Attached files

file filename
EX-99.3 - EXHIBIT 99.3 - EXICURE, INC.exhibit993pressrelease-clo.htm
EX-99.2 - EXHIBIT 99.2 - EXICURE, INC.exhibit992pricingpr.htm
EX-99.1 - EXHIBIT 99.1 - EXICURE, INC.exhibit991launchpr.htm
EX-5.1 - EXHIBIT 5.1 - EXICURE, INC.exhibit51opinionletter.htm
EX-1.1 - EXHIBIT 1.1 - EXICURE, INC.exhibit11underwritinagreem.htm


 
 
 
 
 
UNITED STATES
SECURITIES AND EXCHANGE COMMISSION
Washington, D.C. 20549
____________________
FORM 8-K
____________________
CURRENT REPORT
Pursuant to Section 13 or 15(d)
of the Securities Exchange Act of 1934
Date of Report (Date of earliest event reported): December 23, 2019 (December 18, 2019)
____________________
EXICURE, INC.
(Exact name of Registrant as specified in its charter)
____________________
Delaware
001-39011

81-5333008
(State or other jurisdiction
of incorporation)
(Commission
File Number)
(IRS Employer
Identification No.)
8045 Lamon Avenue
Suite 410
Skokie, IL 60077
(Address of principal executive offices)
Registrant’s telephone number, including area code: (847) 673-1700
____________________
Check the appropriate box below if the Form 8-K filing is intended to simultaneously satisfy the filing obligation of the registrant under any of the following provisions:
o
Written communications pursuant to Rule 425 under the Securities Act (17 CFR 230.425)
o
Soliciting material pursuant to Rule 14a-12 under the Exchange Act (17 CFR 240.14a-12)
o
Pre-commencement communications pursuant to Rule 14d-2(b) under the Exchange Act (17 CFR 240.14d-2(b))
o
Pre-commencement communications pursuant to Rule 13e-4(c) under the Exchange Act (17 CFR 240.13e-4(c))
Securities registered pursuant to Section 12(b) of the Act:
Title of each class
 
Trading symbol(s)
 
Name of each exchange on which registered
Common Stock, par value $0.0001 per share
 
XCUR
 
The Nasdaq Capital Market
Indicate by check mark whether the registrant is an emerging growth company as defined in Rule 405 of the Securities Act of 1933 (§230.405 of this chapter) or Rule 12b-2 of the Securities Exchange Act of 1934 (§240.12b-2 of this chapter).
Emerging growth company x
If an emerging growth company, indicate by check mark if the registrant has elected not to use the extended transition period for complying with any new or revised financial accounting standards provided pursuant to Section 13(a) of the Exchange Act. x
 
 
 
 
 
 





Item 1.01    Entry into a Material Definitive Agreement.
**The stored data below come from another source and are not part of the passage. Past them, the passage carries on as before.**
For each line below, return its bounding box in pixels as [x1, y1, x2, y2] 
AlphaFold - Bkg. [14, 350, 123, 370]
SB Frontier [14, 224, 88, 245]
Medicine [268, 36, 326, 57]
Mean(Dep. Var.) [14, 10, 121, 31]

On December 19, 2019, Exicure, Inc., a Delaware corporation (the “Company”), entered into an underwriting agreement (the “Underwriting Agreement”) with Guggenheim Securities, LLC., as representative of the several underwriters named therein (collectively, the “Underwriters”), related to a public offering (the “Offering”) of 10,000,000 shares of the Company’s common stock, $0.0001 par value per share (the “Common Stock”), at a public offering price of $2.75 per share (the “Offering Price”). Pursuant to the terms of the Underwriting Agreement, the Underwriters were also granted a 30-day option to purchase up to an additional 1,500,000 shares of Common Stock at the Offering Price to cover overallotments, if any (the “Underwriter Option”). The gross proceeds to the Company, before deducting the underwriting discount and estimated expenses associated with the Offering, were approximately $27.5 million. The closing of the Offering occurred on December 23, 2019, following the satisfaction of customary closing conditions.
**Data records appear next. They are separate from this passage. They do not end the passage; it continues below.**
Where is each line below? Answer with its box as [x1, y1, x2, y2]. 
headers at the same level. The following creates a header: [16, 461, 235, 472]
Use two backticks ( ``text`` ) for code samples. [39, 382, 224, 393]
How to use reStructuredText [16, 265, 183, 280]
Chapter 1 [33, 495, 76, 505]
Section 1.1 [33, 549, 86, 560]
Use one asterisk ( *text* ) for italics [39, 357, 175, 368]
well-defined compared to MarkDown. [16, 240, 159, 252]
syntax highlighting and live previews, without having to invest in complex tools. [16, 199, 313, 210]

The Common Stock was offered and sold pursuant to a prospectus dated July 24, 2019 and a prospectus supplement dated December 19, 2019, in connection with a takedown from the Company’s shelf registration statement on Form S-3 (Registration No. 333-230175) (as amended, the “Registration Statement”), which the U.S. Securities and Exchange Commission declared effective on July 24, 2019.

The Underwriting Agreement contains customary representations, warranties, covenants, conditions to closing, indemnification and other obligations of the parties and termination provisions. The foregoing description of the Underwriting Agreement does not purport to be complete and is qualified in its entirety by reference to the text of the Underwriting Agreement, which is included as Exhibit 1.1 to this Current Report on Form 8-K and incorporated by reference herein.

The Underwriting Agreement has been filed with this Current Report on Form 8-K to provide investors and security holders with information regarding its terms. It is not intended to provide any other factual information about the Company. The representations, warranties and covenants contained in the Underwriting Agreement were made only for purposes of such agreement and as of specific dates, were solely for the benefit of the parties to such agreement, and may be subject to limitations agreed upon by the contracting parties.

A copy of the legal opinion of Goodwin Procter LLP, relating to the validity of the shares issued in the Offering, is filed as Exhibit 5.1 to this Current Report on Form 8-K and is filed with reference to, and is hereby incorporated by reference into, the Registration Statement.







Item 8.01    Other Events.

On December 18, 2019, December 19, 2019 and December 23, 2019, the Company issued press releases announcing the launch, pricing and closing of the Offering, respectively. Copies of the press releases are attached hereto as Exhibits 99.1, 99.2 and 99.3 respectively, and are incorporated herein by reference.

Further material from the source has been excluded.